As Barack Obama delivered the commutation to Chelsea Manning's 35 year sentence down to 7, would President-elect Donald Trump have the ability to reverse that when he becomes President?

66

No.

The power of a Presidential Pardon comes from the Constitution (Article II, Section 2) and there is no provision for undoing it.

  • 4
    Does it matter that it's a commutation with a future date instead of an immediate pardon? – Bobson Jan 17 '17 at 23:56
  • 38
    @Bobson No, a commutation is a reduction in sentence. Obama has effectively reduced Manning's sentence by many years. There is no Constitutional power afforded the president to lengthen a sentence, that would invite retribution on political enemies – JRaymond Jan 18 '17 at 0:35
  • 8
    There's a chance he can try to get Manning re-charged with something else, but I'm unsure how Double Jeopardy would play with that (I asked on Law.SE) – user4012 Jan 18 '17 at 0:47
  • 4
    It's worth noting that commutation of a sentence and a pardon are slightly different when it comes to what rights Manning will have when she is released. There are certain civil rights which are regained when pardoned that are not when your sentence is commuted. – Christy Jan 18 '17 at 13:01
  • 6
    In theory you're right, in practice they can just jail chelsea manning again for any reason they like.
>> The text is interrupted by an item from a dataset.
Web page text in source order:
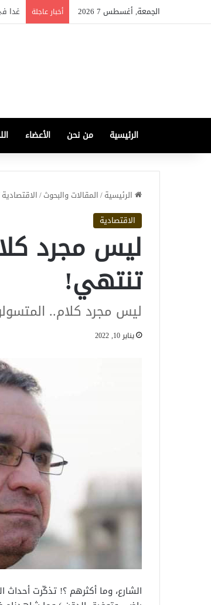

The US government has long been in the habit of jailing american citizens indefinitely without trial if it suits them particularly. – Magisch Jan 18 '17 at 15:05
6

No, the commutation has been entered so that is set. However he did not pardon the Private, he just commuted the sentence.

Manning was convicted under the Uniform Code of Military Justice in a general Courts Martial, not in the Federal Court of law. Double jeopardy and the protection of the 5th amendment prohibition of such, does not apply here, with regards to the Federal Criminal courts. So in theory the DoJ could pursue federal criminal charges which may include espionage, treason, and many other serious charges.
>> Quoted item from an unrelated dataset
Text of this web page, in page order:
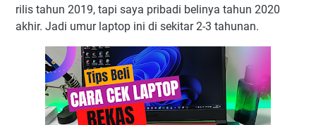
rilis tahun 2019, tapi saya pribadi belinya tahun 2020
akhir. Jadi umur laptop ini di sekitar 2-3 tahunan.

While this is possible, I do not think it will happen, unless Manning decides to go out and make a spectacle of herself. This is likely a case where the government will be happy to allow Manning to drop out of the public limelight rather than keep the whole affair under a spotlight.

  • I think what you mean is that double jeopardy doesn't protect someone who has been convicted of military charges in a military court against prosecution in a civilian court on civilian charges arising from the same acts, not that it doesn't apply at all. If it didn't apply at all, then the DoD could try Manning once again on the same charges for the same offences. – phoog Jan 23 '17 at 17:08
  • @Phoog yes I clarified that. – SoylentGray Jan 23 '17 at 21:34
  • 1
    @DrunkenSanta9035768 - I know there were a lot of questions about what actions by "contractors" were actually prosecuteable during the Iraq occupation, because of the lack of a civilian government and lack of civilian jurisdiction for the USA government. That would be an interesting one to delve into further. – PoloHoleSet Jan 23 '17 at 21:43

You must log in to answer this question.

Not the answer you're looking for? Browse other questions tagged .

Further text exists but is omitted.